ByJosh Weinstock, writer at Creators.co
Movies / TV / sports by passion. Public relations by trade. Sharing the good word about MP and the best fan community in the universe.
Josh Weinstock

Moviepilot plays Monday morning quarterback with a big data look at last weekend's box office results.

This Week: DUMB AND DUMBER TO, BEYOND THE LIGHTS

We’re fascinated by data here at Moviepilot. And as passionate movie fans and former filmmakers, we’re also interested in box office numbers and the money side of the business. Talk around town is that traditional movie tracking is broken. With that in mind, we started to look at publicly available data on Facebook, YouTube, Twitter and Google Search - as well as the data we collect at Moviepilot - in order to have some fun with it and play “Moneyball” ourselves. Every Friday in our “Digital Tracking” column for Variety, we ask ourselves what digital data is telling us about how a movie will perform that following weekend. And every Monday right here on MP, we’ll be looking back on the weekend's wide releases to determine just how predictive our data was - what did we learn?

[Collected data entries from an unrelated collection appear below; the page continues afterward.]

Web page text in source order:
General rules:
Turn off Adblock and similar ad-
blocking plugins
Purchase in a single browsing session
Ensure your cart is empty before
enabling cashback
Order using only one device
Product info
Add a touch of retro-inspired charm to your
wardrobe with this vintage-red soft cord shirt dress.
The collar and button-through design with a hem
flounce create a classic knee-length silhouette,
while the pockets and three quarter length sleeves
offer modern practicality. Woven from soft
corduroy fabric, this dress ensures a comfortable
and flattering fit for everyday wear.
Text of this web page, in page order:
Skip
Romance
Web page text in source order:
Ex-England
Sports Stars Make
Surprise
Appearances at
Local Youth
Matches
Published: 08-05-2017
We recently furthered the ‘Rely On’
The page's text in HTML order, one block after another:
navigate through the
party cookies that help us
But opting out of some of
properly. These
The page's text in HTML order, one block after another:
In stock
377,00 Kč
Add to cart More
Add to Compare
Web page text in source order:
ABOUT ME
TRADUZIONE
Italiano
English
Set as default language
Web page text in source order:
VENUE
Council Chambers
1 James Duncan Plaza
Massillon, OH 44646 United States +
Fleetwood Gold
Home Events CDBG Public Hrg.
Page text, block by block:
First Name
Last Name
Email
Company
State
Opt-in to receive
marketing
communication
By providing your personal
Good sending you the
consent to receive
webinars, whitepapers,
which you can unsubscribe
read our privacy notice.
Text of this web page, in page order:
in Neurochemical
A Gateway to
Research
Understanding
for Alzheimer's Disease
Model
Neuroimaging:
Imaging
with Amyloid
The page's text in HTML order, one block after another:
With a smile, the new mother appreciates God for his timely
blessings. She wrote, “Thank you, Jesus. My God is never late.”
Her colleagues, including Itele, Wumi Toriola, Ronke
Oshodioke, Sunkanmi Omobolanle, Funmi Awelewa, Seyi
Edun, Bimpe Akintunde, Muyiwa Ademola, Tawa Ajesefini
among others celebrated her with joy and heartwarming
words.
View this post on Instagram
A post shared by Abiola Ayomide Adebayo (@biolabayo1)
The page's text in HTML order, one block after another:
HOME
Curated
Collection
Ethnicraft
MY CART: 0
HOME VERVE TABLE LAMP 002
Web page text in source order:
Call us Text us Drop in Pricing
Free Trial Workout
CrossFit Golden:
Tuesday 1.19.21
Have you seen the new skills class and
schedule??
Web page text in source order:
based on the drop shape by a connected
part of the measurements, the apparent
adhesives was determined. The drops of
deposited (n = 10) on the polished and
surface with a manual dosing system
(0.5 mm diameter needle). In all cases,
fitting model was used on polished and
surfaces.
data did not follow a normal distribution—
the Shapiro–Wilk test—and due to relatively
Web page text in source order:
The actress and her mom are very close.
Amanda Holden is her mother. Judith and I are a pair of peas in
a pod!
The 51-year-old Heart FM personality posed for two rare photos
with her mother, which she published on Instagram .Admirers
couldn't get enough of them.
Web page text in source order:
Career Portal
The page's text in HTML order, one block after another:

DUMB AND DUMBER TO, Universal

Back in the money
Back in the money

Moviepilot Prediction: $30 million

BoxOffice Mojo Prediction: $29 million

BoxOffice.com Prediction: $35 million

Final Scoreboard: $38 million

Quick Hit: Buddies comedy revives dormant base and grabs new fans, exceeding predictions across the board.

X's and O's: Whether you're using traditional tracking methods, or our preferred digital tracking, reading this laugher made most feel...dumb. Predicting a sequel isn't rocket science. In today's market, there's more than enough case studies to go by. But what happens when the sequel releases a full 20 years after the original?

For one thing, the standard "sequel bump" that follow-up titles usually count on seemed far from a sure thing in this case. Social numbers for "Dumber To" were strong - 4 million Facebook fans for the movie page and more than 70 million trailer views - largely due to the popularity of the first film. But with the primary fan base now 20 years older, it was hard to say how much of that social action would translate into butts in seats.

In the end, our $30 million guess fell well short of the actual result. We suspect some of the audience we expected would show for "Beyond the Lights" decided to catch up with Harry and Lloyd instead. Universal successfully activated an aging base, while also creating a new, younger one (as evidenced by that social surge). A clue that audiences both young and old were engaged on digital platforms? Aside from the impressive Facebook/YouTube, "Dumber To" also generated nearly 90,000 Google searches leading into Friday, a robust number that hints toward fan reactivation done right.

BEYOND THE LIGHTS, Relativity

Critical acclaim not the name of the game
Critical acclaim not the name of the game

Moviepilot Prediction: $17 million

BoxOffice Mojo Prediction: $11 million

BoxOffice.com Prediction: $12.5 million

Final Scoreboard: $6.5 million

Quick Hit: A mis-placed comparison throws off the math and sees us anticipating a surprise hit where there was none.

X's and O's: We went aggressive on this one, and it backfired big time. We chose Idris Elba-starrer "No Good Deed," as our comp title, which suggested Relativity's "Beyond the Lights" was set for an opening weekend in the high teens. "Deed" shocked the tracking world with a $24 million pull a few months back, and with similarly strong social engagement across the board, "Lights" felt like another surprise smash - but we were wrong.

Looking back, if we'd used titles targeting young female audiences like "If I Stay," "The Giver," "Endless Love" and "Mortal Instruments" as comparisons, we would've been almost spot on, with a prediction of $6.5 million (just $300,000 off the mark). With YouTube and Search providing very wide-ranging data, it's Twitter that holds the key. A great example is "The Giver," which drove 229,000 release week tweets and took $12.3 million on opening: almost double the amount of tweets, and almost double the amount of box office dollars. Determining the proper comparison titles is half the battle - sometimes even more. Lesson learned.